Department of Radiology, The Netherlands Cancer Institute, POB 90203, 1006 BE, Amsterdam, The Netherlands.
GROW School for Oncology & Developmental Biology, University of Maastricht, Maastricht, The Netherlands.
Eur Radiol. 2022 Mar;32(3):1506-1516. doi: 10.1007/s00330-021-08251-8. Epub 2021 Oct 16.
To investigate sources of variation in a multicenter rectal cancer MRI dataset focusing on hardware and image acquisition, segmentation methodology, and radiomics feature extraction software.
T2W and DWI/ADC MRIs from 649 rectal cancer patients were retrospectively acquired in 9 centers. Fifty-two imaging features (14 first-order/6 shape/32 higher-order) were extracted from each scan using whole-volume (expert/non-expert) and single-slice segmentations using two different software packages (PyRadiomics/CapTk). Influence of hardware, acquisition, and patient-intrinsic factors (age/gender/cTN-stage) on ADC was assessed using linear regression. Feature reproducibility was assessed between segmentation methods and software packages using the intraclass correlation coefficient.
Image features differed significantly (p < 0.001) between centers with more substantial variations in ADC compared to T2W-MRI. In total, 64.3% of the variation in mean ADC was explained by differences in hardware and acquisition, compared to 0.4% by patient-intrinsic factors. Feature reproducibility between expert and non-expert segmentations was good to excellent (median ICC 0.89-0.90). Reproducibility for single-slice versus whole-volume segmentations was substantially poorer (median ICC 0.40-0.58). Between software packages, reproducibility was good to excellent (median ICC 0.99) for most features (first-order/shape/GLCM/GLRLM) but poor for higher-order (GLSZM/NGTDM) features (median ICC 0.00-0.41).
Significant variations are present in multicenter MRI data, particularly related to differences in hardware and acquisition, which will likely negatively influence subsequent analysis if not corrected for. Segmentation variations had a minor impact when using whole volume segmentations. Between software packages, higher-order features were less reproducible and caution is warranted when implementing these in prediction models.

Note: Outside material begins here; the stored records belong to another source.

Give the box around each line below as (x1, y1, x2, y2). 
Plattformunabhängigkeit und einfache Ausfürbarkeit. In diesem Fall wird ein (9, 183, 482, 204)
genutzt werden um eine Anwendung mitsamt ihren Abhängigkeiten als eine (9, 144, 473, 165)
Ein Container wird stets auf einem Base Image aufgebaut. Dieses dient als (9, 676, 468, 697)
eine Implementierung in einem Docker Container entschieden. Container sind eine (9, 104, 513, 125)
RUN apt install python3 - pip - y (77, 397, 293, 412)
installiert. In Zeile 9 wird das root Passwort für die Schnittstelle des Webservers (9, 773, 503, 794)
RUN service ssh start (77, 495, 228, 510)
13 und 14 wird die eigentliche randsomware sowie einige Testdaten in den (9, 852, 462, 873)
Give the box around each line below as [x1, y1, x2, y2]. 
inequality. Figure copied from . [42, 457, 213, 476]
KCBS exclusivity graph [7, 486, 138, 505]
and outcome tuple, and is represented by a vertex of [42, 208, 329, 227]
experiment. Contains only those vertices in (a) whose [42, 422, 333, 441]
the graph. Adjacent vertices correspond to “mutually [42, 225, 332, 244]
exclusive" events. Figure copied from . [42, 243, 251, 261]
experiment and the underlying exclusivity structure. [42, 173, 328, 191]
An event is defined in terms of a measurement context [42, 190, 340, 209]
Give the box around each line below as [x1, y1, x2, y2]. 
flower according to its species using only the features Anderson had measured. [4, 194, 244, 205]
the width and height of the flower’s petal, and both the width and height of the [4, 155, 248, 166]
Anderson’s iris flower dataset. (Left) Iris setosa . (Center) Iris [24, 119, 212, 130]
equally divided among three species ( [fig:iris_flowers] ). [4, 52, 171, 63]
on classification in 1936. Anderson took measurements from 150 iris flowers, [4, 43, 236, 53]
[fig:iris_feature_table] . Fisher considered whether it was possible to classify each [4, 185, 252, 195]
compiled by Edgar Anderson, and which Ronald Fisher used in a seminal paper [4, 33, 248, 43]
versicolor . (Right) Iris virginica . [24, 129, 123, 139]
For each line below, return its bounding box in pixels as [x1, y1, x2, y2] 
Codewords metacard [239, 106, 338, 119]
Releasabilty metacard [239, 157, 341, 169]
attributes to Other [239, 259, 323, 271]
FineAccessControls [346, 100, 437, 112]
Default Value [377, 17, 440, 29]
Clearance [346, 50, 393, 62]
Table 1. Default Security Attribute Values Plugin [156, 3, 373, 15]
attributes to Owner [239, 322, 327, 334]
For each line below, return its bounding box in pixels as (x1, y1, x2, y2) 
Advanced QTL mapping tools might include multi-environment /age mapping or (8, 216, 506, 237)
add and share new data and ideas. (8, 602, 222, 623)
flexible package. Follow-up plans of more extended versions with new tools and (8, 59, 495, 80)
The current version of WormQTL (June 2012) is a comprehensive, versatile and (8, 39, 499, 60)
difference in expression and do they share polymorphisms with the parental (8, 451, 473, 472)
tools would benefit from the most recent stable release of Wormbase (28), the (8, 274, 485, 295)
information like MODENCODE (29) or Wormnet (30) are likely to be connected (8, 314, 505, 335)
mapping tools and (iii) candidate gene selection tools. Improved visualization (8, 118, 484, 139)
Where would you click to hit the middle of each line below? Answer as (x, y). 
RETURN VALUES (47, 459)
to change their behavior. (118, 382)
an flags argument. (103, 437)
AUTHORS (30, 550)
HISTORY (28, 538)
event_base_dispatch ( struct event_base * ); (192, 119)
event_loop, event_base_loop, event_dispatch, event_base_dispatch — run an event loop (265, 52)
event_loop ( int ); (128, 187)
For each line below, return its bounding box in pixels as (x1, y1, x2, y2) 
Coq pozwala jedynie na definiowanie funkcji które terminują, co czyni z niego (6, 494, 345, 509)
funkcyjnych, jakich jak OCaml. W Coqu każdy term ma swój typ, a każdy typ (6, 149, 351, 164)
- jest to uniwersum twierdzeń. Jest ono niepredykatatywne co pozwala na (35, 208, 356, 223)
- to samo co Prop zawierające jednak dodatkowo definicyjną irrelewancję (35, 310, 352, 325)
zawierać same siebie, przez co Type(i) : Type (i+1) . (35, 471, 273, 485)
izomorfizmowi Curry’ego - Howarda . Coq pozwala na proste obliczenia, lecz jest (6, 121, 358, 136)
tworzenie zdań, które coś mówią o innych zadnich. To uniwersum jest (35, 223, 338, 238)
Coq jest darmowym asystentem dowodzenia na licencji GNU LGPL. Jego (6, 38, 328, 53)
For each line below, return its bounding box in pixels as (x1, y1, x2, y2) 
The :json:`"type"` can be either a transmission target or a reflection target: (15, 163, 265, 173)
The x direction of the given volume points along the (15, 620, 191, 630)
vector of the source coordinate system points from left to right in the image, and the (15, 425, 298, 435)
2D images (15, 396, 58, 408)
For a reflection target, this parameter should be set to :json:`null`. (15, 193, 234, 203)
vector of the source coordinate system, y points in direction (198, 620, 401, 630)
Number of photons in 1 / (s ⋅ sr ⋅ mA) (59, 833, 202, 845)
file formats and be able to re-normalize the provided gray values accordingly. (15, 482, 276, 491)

• Features derived from T2W-MRI and in particular ADC differ significantly between centers when performing multicenter data analysis. • Variations in ADC are mainly (> 60%) caused by hardware and image acquisition differences and less so (< 1%) by patient- or tumor-intrinsic variations. • Features derived using different image segmentations (expert/non-expert) were reproducible, provided that whole-volume segmentations were used. When using different feature extraction software packages with similar settings, higher-order features were less reproducible.
研究多中心直肠癌 MRI 数据集的变异性来源,重点关注硬件和图像采集、分割方法以及放射组学特征提取软件。

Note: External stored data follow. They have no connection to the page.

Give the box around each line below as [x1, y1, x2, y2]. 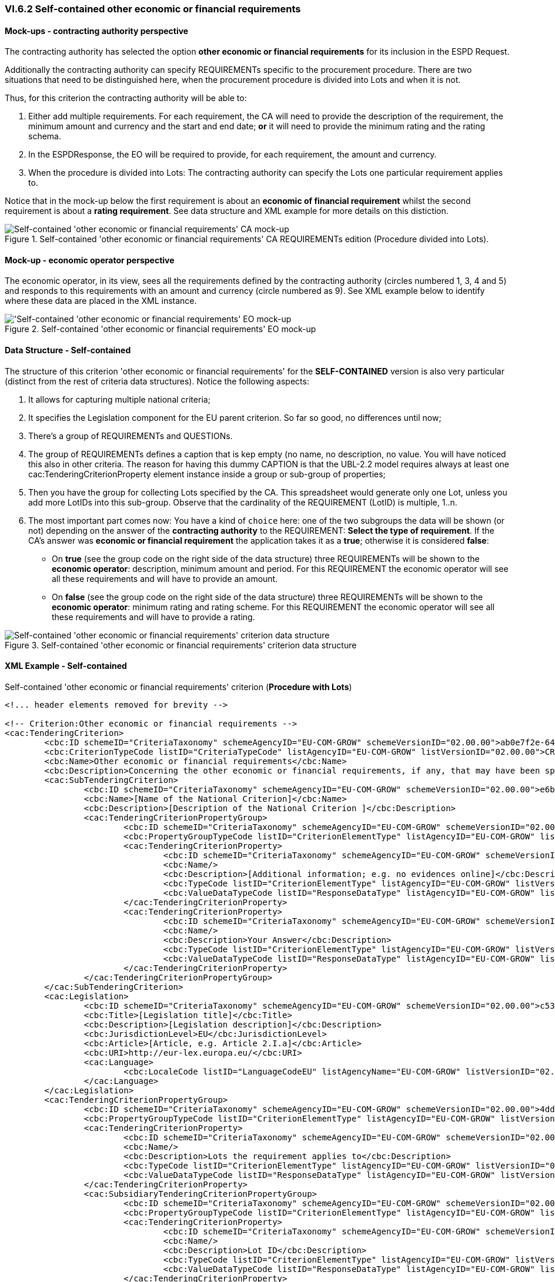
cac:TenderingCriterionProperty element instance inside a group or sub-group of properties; [28, 468, 386, 479]
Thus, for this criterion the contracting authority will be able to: [5, 93, 247, 103]
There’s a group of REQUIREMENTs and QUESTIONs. [28, 430, 233, 441]
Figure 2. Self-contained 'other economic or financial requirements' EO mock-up [5, 324, 316, 334]
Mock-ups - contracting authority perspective [5, 25, 189, 36]
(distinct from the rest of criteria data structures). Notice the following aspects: [5, 376, 309, 386]
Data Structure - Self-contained [5, 345, 131, 356]
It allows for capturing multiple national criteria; [28, 394, 210, 404]
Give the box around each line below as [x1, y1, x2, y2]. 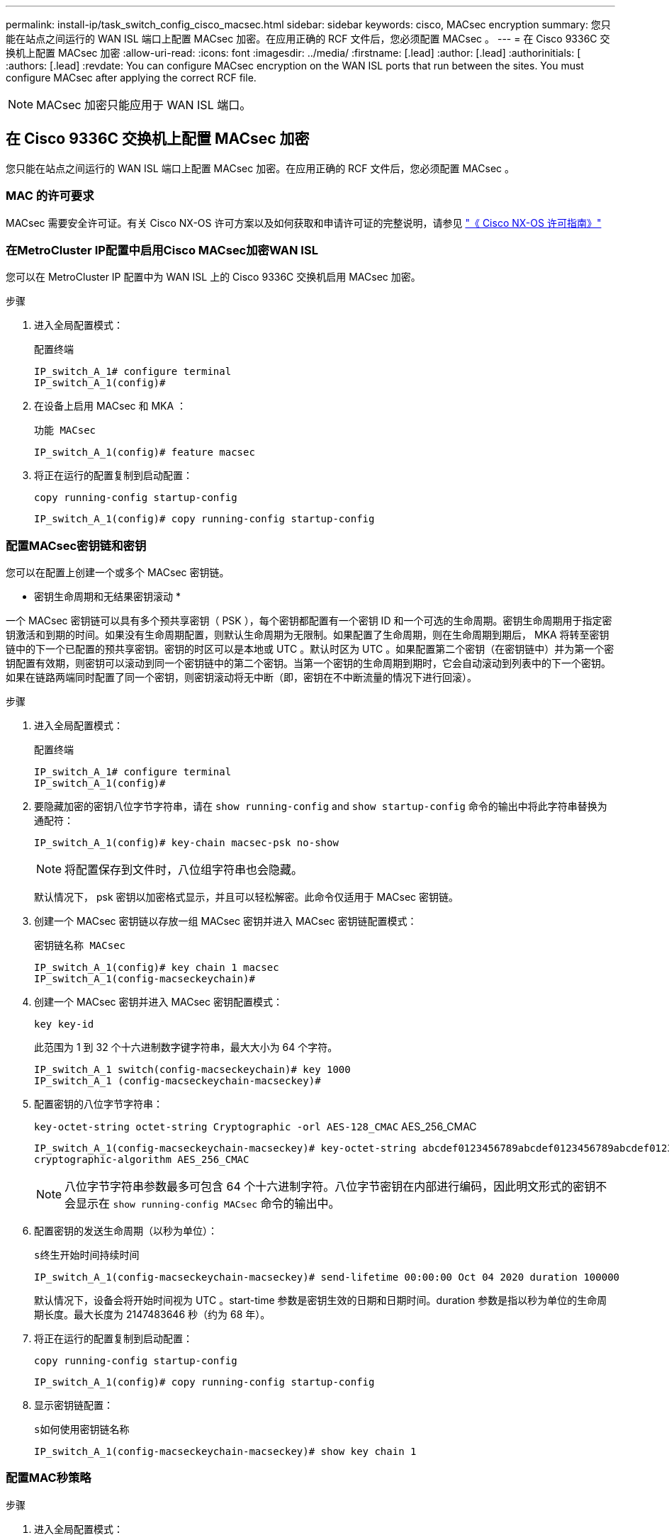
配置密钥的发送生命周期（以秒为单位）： [34, 1225, 218, 1237]
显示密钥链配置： [34, 1399, 113, 1412]
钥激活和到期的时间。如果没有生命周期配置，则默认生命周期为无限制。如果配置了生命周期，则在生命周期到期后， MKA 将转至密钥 [6, 629, 609, 641]
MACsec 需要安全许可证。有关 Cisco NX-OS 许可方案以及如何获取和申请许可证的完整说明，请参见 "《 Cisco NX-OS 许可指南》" [6, 216, 602, 229]
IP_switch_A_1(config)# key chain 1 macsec [34, 962, 279, 974]
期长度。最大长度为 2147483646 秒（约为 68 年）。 [34, 1308, 271, 1321]
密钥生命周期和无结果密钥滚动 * [34, 590, 181, 603]
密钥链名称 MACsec [34, 940, 126, 952]
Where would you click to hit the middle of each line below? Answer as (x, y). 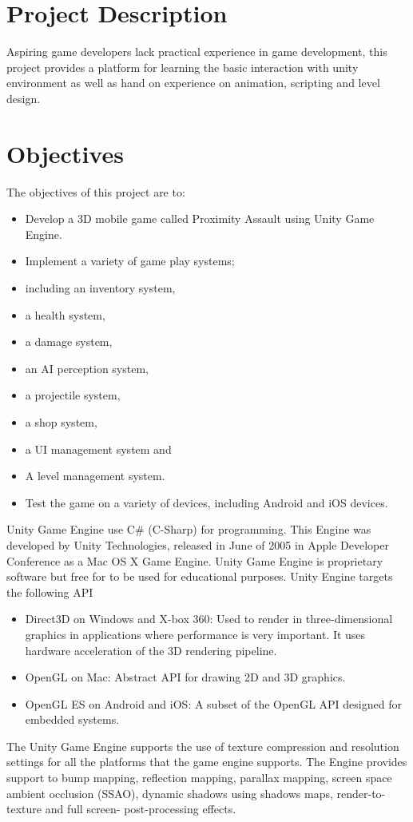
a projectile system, (73, 395)
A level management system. (95, 476)
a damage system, (69, 342)
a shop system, (61, 421)
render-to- (361, 793)
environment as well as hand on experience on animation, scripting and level (193, 83)
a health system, (65, 314)
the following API (50, 592)
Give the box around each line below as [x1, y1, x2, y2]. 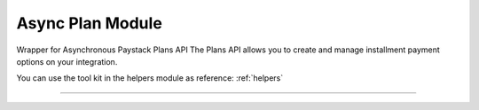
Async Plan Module [16, 13, 163, 33]
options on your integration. [16, 56, 118, 67]
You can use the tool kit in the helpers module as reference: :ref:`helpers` [16, 73, 284, 83]
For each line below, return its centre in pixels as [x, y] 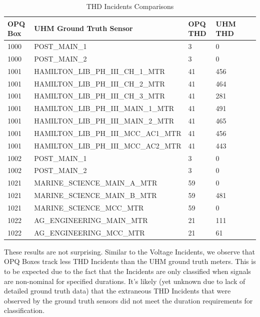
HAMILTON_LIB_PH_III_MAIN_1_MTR [104, 108]
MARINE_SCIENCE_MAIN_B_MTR [95, 195]
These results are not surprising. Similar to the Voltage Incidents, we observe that [130, 251]
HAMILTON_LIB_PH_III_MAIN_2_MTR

回顾性收集了 9 个中心的 649 例直肠癌患者的 T2W 和 DWI/ADC MRI。使用全容积(专家/非专家)和单切片分割,使用两种不同的软件包(PyRadiomics/CapTk)从每个扫描中提取了 52 个影像特征(14 个一阶/6 个形状/32 个高阶)。使用线性回归评估硬件、采集和患者内在因素(年龄/性别/cTN 分期)对 ADC 的影响。使用组内相关系数评估分割方法和软件包之间的特征可重复性。

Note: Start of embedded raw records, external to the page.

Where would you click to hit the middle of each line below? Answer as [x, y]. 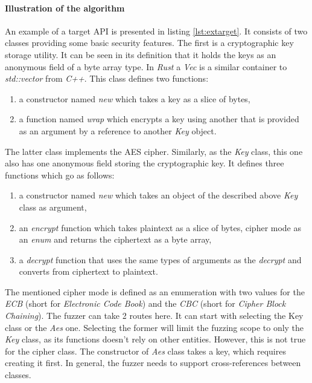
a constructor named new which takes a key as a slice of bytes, [135, 98]
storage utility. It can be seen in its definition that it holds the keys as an [141, 54]
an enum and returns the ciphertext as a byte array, [115, 239]
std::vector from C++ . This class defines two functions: [107, 78]
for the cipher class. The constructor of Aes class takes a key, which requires [145, 351]
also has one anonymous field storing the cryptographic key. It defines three [145, 163]
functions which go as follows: [60, 175]
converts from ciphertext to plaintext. [88, 271]
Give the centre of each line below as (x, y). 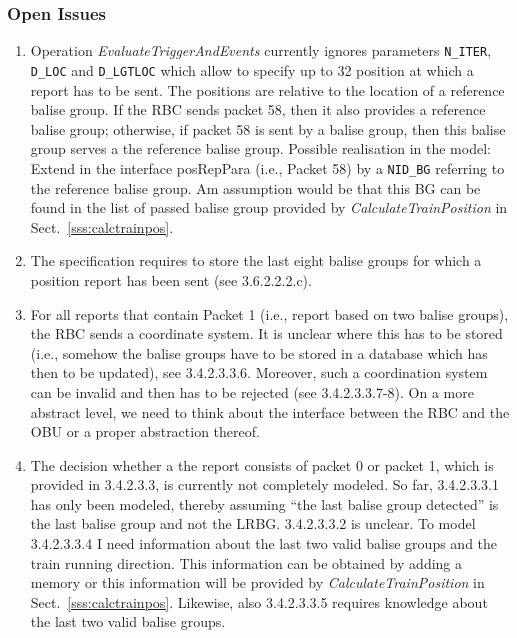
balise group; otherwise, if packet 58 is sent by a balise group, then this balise (268, 128)
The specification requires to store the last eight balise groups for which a (256, 260)
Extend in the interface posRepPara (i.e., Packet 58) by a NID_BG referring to (267, 167)
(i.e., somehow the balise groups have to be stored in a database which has (259, 352)
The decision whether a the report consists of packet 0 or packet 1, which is (262, 464)
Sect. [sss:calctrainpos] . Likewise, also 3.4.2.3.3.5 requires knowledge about (259, 601)
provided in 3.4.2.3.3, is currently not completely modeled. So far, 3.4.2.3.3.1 (264, 484)
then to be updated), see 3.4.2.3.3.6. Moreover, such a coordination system (259, 372)
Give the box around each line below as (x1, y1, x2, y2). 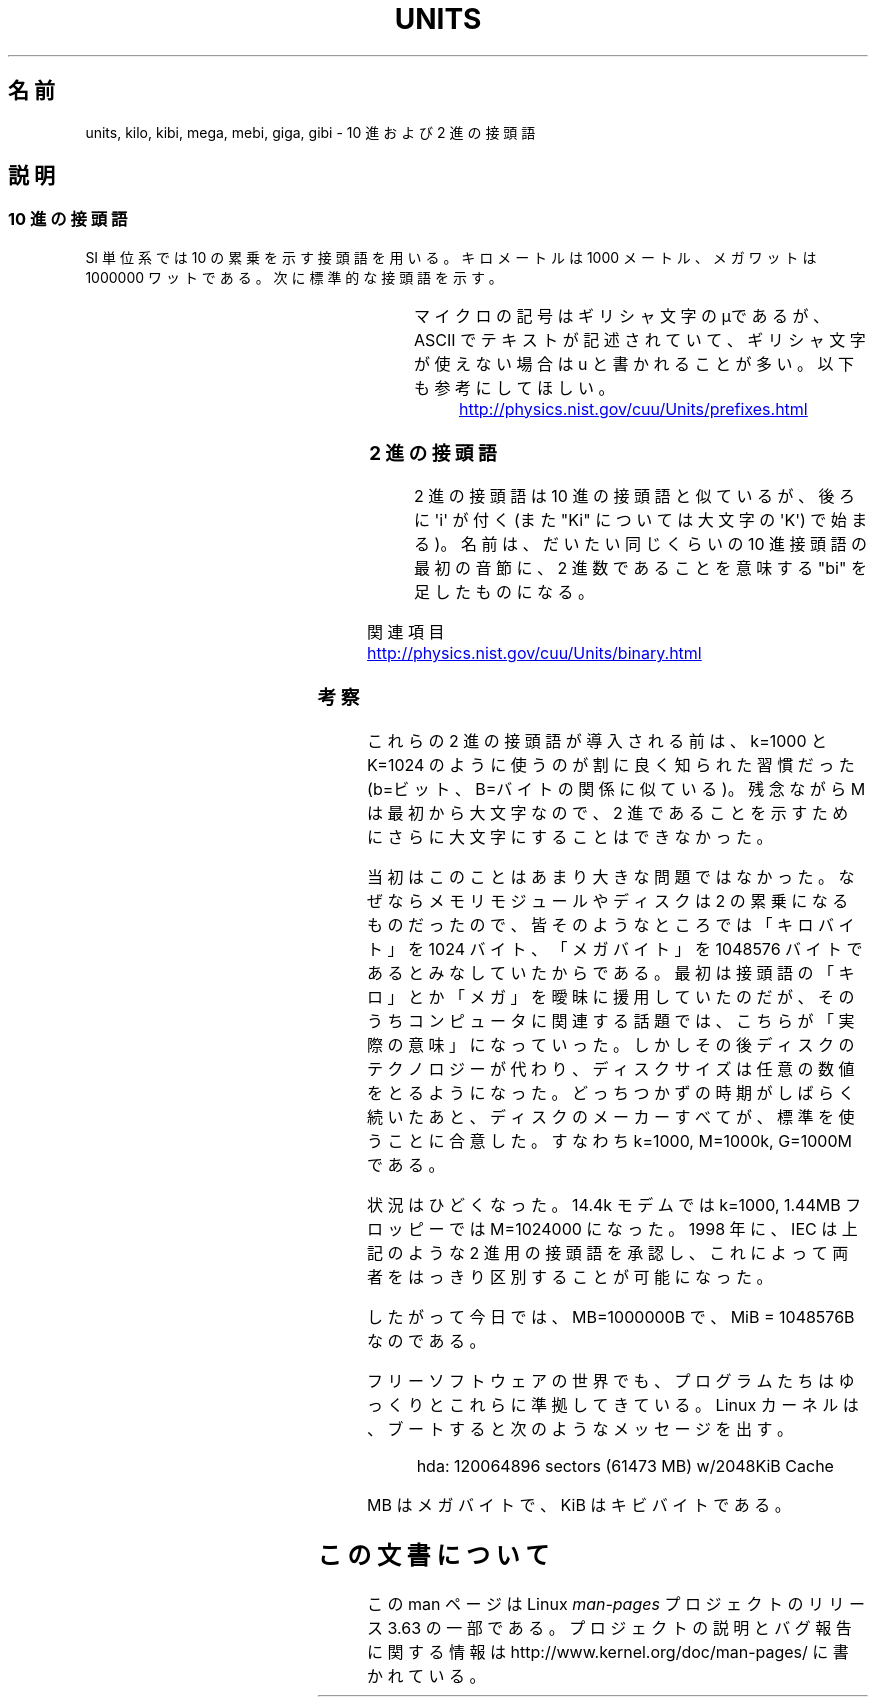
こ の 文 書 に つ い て (317, 1540, 550, 1570)
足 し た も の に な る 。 (414, 582, 595, 603)
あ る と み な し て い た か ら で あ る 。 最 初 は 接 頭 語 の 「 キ (367, 962, 855, 983)
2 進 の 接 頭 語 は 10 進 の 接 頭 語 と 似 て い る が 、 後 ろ (414, 486, 855, 507)
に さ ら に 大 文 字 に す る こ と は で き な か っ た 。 (367, 826, 773, 847)
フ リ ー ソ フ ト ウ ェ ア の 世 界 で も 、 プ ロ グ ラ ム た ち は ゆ (367, 1370, 855, 1391)
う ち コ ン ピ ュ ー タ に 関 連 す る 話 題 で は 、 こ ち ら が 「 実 (367, 1010, 855, 1031)
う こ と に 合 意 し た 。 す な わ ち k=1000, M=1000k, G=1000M (367, 1130, 852, 1151)

图像特征在中心之间存在显著差异(p<0.001),ADC 差异大于 T2W-MRI。总体而言,平均 ADC 变异的 64.3%可归因于硬件和采集的差异,而只有 0.4%可归因于患者内在因素。专家和非专家分割之间的特征可重复性为良好至极好(中位数 ICC 0.89-0.90)。单切片与全容积分割之间的可重复性要差得多(中位数 ICC 0.40-0.58)。在软件包之间,大多数特征(一阶/形状/GLCM/GLRLM)的可重复性良好至极好(中位数 ICC 0.99),但高阶特征(GLSZM/NGTDM)的可重复性较差(中位数 ICC 0.00-0.41)。
多中心 MRI 数据存在显著差异,特别是与硬件和采集差异有关,这可能会对后续分析产生负面影响,除非进行校正。使用全容积分割时,分割差异的影响较小。在软件包之间,高阶特征的可重复性较差,在预测模型中使用时需要谨慎。
• 在进行多中心数据分析时,T2W-MRI 得出的特征,特别是 ADC,在中心之间存在显著差异。• ADC 的变化主要(>60%)由硬件和图像采集差异引起,而较少(<1%)由患者或肿瘤内在差异引起。• 使用不同的图像分割(专家/非专家)得出的特征具有可重复性,前提是使用全容积分割。当使用具有相似设置的不同特征提取软件包时,高阶特征的可重复性较差。